* _Exercise aim_
Where a picture appears, leave it out, and transcribe all the lines below exactly.

++++++

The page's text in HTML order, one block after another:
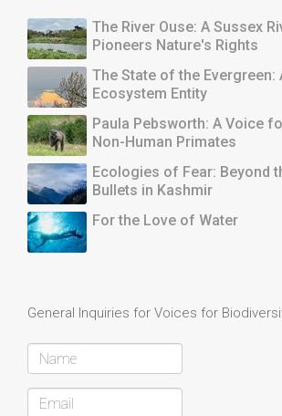
The River Ouse: A Sussex
Pioneers Nature's Rights
The State of the Evergreen:
Ecosystem Entity
Paula Pebsworth: A Voice
Non-Human Primates
Ecologies of Fear: Beyond
Bullets in Kashmir
For the Love of Water
General Inquiries for Voices for
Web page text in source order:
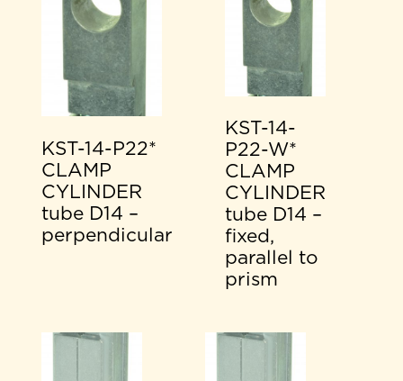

++++++

* _Task result_
The page's text in HTML order, one block after another:
The River Ouse: A Sussex
Pioneers Nature's Rights
The State of the Evergreen:
Ecosystem Entity
Paula Pebsworth: A Voice
Non-Human Primates
Ecologies of Fear: Beyond
Bullets in Kashmir
For the Love of Water
General Inquiries for Voices for
Web page text in source order:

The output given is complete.